Beyond the Crowd: LLM-Augmented Community Notes for Governing Health Misinformation
Jiaying Wu, Zihang Fu, Haonan Wang, Fanxiao Li, Min-Yen Kan
TL;DR
The paper addresses delays in crowd-sourced health misinformation governance by introducing CrowdNotes+, an LLM-augmented framework that augments note creation via evidence-grounded augmentation and utility-guided automation, coupled with a hierarchical three-step evaluation (relevance, correctness, helpfulness). It formalizes HealthNotes, a 1,268-sample health-note benchmark evaluated with a domain-tuned HealthJudge, and demonstrates across 15 LLMs that hierarchical evaluation reduces factual errors and that LLM-generated notes can achieve higher factual accuracy and contextual balance than human-written notes when properly grounded. Key contributions include two generation modes, a robust evaluation pipeline, and empirical evidence that LLM-augmented notes improve timeliness and quality of misinformation governance in health contexts.
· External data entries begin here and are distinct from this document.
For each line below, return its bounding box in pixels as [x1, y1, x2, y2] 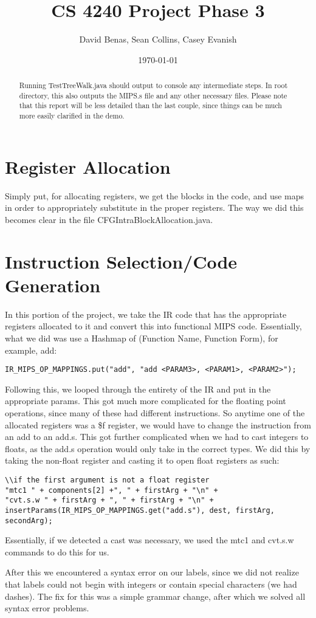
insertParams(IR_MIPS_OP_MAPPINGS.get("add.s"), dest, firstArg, [5, 506, 275, 515]
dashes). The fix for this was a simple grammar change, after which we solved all [5, 589, 306, 602]
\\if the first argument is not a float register [5, 475, 210, 484]
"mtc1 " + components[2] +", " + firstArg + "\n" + [5, 486, 218, 495]
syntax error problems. [5, 602, 89, 614]
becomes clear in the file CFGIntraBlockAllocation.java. [5, 213, 213, 225]
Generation [5, 272, 101, 297]
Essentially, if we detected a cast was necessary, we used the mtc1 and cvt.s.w [5, 534, 294, 546]
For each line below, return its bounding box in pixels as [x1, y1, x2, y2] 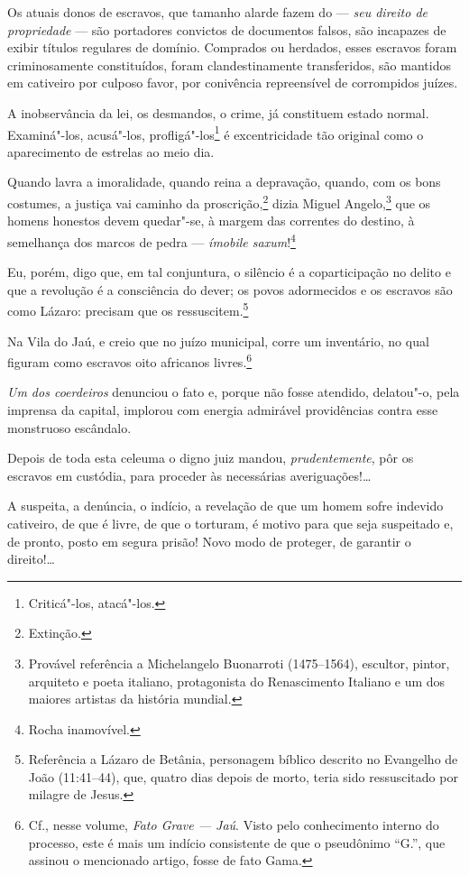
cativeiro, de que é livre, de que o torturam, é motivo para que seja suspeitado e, [7, 513, 454, 532]
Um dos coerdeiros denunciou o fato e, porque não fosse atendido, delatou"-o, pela [7, 382, 460, 401]
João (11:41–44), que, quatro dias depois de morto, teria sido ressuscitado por [28, 767, 458, 786]
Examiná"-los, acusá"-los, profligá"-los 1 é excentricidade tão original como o [7, 122, 424, 143]
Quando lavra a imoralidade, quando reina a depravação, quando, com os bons [7, 172, 441, 191]
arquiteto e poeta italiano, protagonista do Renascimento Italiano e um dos [28, 671, 446, 690]
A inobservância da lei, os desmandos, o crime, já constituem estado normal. [7, 103, 429, 122]
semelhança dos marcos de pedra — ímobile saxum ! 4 [7, 229, 296, 251]
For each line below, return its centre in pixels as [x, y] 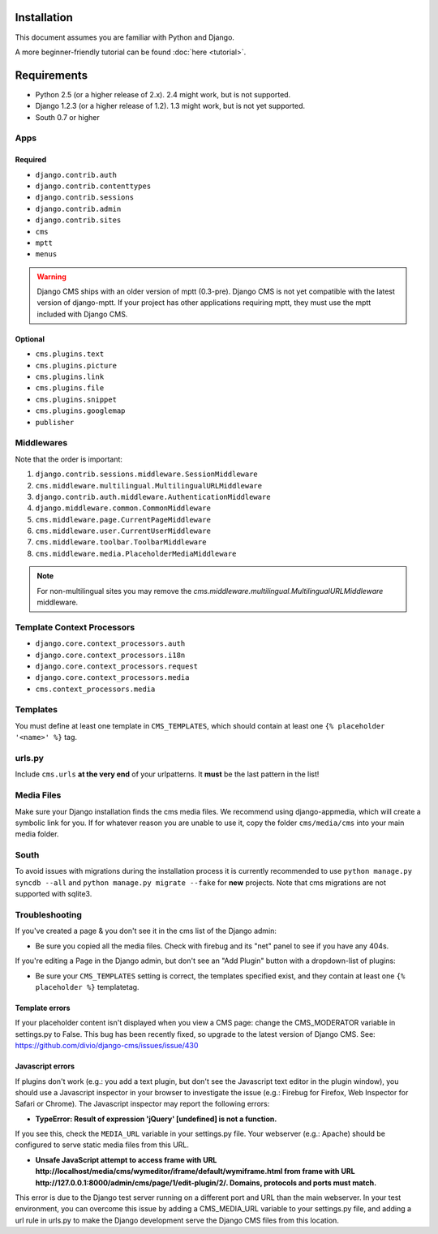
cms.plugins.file [70, 388]
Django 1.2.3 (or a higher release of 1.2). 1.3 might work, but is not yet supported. [170, 106]
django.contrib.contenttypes [93, 186]
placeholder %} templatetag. [87, 987]
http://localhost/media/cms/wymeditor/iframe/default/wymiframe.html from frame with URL [195, 1172]
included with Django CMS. [82, 314]
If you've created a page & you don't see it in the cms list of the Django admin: [146, 931]
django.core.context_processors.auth [110, 644]
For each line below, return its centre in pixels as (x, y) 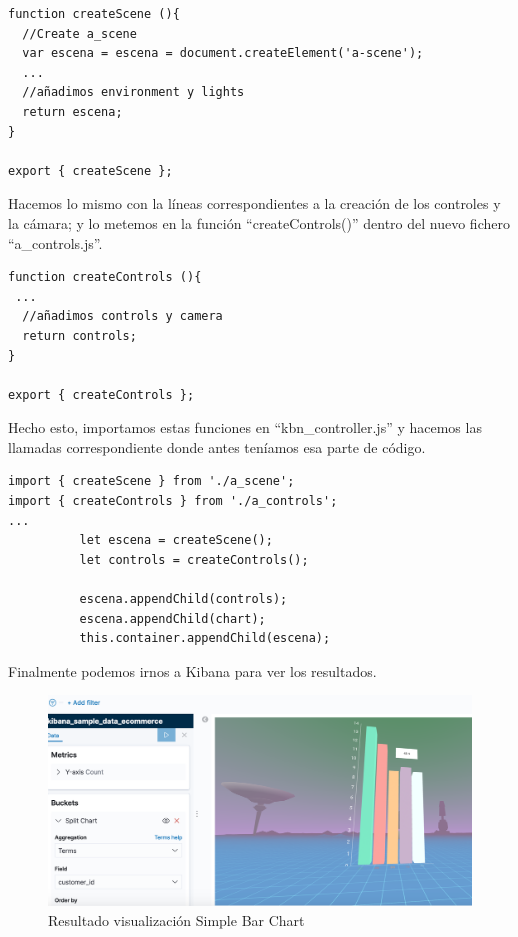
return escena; (72, 111)
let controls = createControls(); (194, 559)
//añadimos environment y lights (133, 92)
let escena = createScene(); (176, 540)
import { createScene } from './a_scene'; (151, 481)
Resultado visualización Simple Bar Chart (176, 919)
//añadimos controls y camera (122, 316)
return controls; (79, 335)
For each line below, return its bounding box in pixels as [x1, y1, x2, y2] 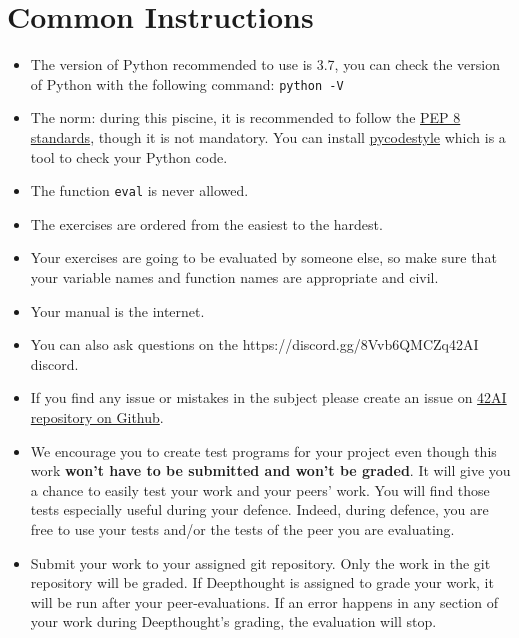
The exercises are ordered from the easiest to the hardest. [30, 213, 383, 234]
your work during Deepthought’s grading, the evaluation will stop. [30, 611, 437, 632]
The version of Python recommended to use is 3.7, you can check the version [30, 54, 500, 75]
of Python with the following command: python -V [30, 73, 344, 94]
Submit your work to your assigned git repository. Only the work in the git [30, 552, 491, 573]
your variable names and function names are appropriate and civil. [30, 267, 439, 287]
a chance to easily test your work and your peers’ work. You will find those [30, 479, 490, 500]
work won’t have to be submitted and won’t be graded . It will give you [30, 460, 511, 481]
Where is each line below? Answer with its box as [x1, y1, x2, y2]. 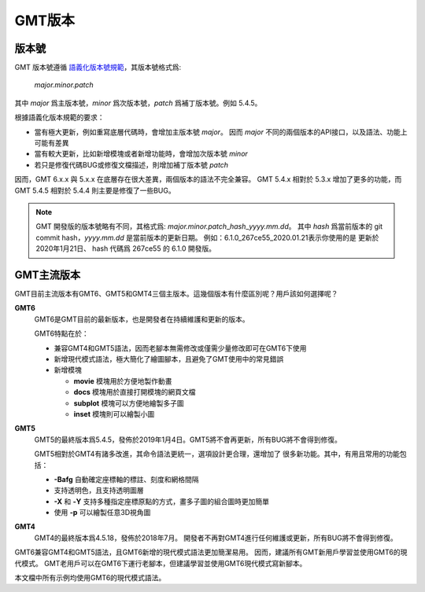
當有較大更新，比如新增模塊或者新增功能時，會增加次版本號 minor [34, 149, 248, 159]
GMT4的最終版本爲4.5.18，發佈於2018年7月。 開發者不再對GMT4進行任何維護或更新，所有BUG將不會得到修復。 [34, 533, 397, 542]
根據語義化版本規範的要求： [14, 112, 105, 122]
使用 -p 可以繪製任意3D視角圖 [54, 508, 151, 517]
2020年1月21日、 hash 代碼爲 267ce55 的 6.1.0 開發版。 [35, 244, 216, 253]
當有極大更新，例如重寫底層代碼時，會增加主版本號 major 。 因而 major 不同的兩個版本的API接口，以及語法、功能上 [34, 127, 408, 137]
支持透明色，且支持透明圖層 [54, 486, 144, 495]
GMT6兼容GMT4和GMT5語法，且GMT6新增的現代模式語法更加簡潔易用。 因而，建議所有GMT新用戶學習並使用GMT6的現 [14, 547, 408, 557]
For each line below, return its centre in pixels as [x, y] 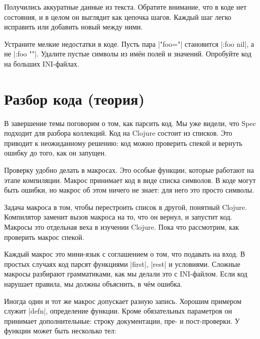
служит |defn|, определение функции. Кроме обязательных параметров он [118, 311]
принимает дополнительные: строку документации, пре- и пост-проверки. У [122, 320]
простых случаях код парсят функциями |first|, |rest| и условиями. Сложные [122, 264]
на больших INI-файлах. [42, 63]
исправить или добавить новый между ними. [74, 27]
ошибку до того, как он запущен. [55, 153]
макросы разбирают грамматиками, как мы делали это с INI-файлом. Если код [126, 274]
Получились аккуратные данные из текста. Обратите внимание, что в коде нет [125, 7]
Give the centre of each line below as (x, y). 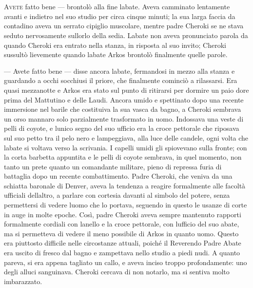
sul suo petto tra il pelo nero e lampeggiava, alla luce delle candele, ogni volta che (126, 137)
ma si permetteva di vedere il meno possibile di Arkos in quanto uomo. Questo (121, 233)
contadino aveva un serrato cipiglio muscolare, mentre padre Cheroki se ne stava (124, 26)
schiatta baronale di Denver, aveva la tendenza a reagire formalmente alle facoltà (125, 185)
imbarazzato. (23, 281)
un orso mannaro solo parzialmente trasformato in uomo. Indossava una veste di (124, 118)
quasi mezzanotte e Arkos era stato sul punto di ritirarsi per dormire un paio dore (126, 90)
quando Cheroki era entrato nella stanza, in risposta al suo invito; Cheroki (115, 45)
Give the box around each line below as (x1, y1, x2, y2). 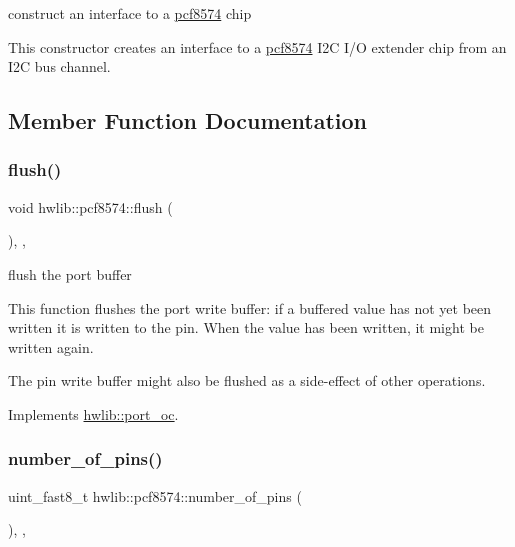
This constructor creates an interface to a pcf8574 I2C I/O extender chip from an (8, 36, 507, 57)
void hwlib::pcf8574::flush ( (8, 196, 173, 217)
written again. (8, 336, 94, 357)
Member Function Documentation (8, 105, 368, 136)
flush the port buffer (8, 263, 132, 284)
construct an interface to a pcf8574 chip (8, 3, 252, 23)
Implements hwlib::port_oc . (8, 403, 179, 424)
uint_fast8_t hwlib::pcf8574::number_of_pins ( (8, 485, 302, 506)
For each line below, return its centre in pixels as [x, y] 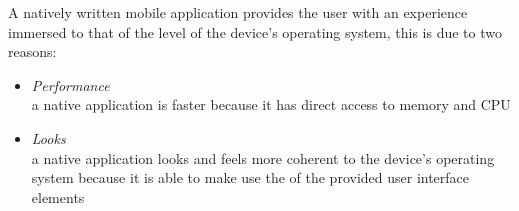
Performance [70, 84]
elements [58, 196]
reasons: [32, 51]
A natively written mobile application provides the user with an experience [238, 12]
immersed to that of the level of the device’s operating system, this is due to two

The work supports a hybrid human–AI governance model, highlighting practical implications for scalable, interpretable, and timely crowd-based moderation on social platforms, with planned extensions to languages, domains, and end-to-end deployment pipelines.
Abstract
Community Notes, the crowd-sourced misinformation governance system on X (formerly Twitter), enables users to flag misleading posts, attach contextual notes, and vote on their helpfulness. However, our analysis of 30.8K health-related notes reveals significant latency, with a median delay of 17.6 hours before the first note receives a helpfulness status. To improve responsiveness during real-world misinformation surges, we propose CrowdNotes+, a unified framework that leverages large language models (LLMs) to augment Community Notes for faster and more reliable health misinformation governance. CrowdNotes+ integrates two complementary modes: (1) evidence-grounded note augmentation and (2) utility-guided note automation, along with a hierarchical three-step evaluation that progressively assesses relevance, correctness, and helpfulness. We instantiate the framework through HealthNotes, a benchmark of 1.2K helpfulness-annotated health notes paired with a fine-tuned helpfulness judge. Experiments on fifteen LLMs reveal an overlooked loophole in current helpfulness evaluation, where stylistic fluency is mistaken for factual accuracy, and demonstrate that our hierarchical evaluation and LLM-augmented generation jointly enhance factual precision and evidence utility. These results point toward a hybrid human-AI governance model that improves both the rigor and timeliness of crowd-sourced fact-checking.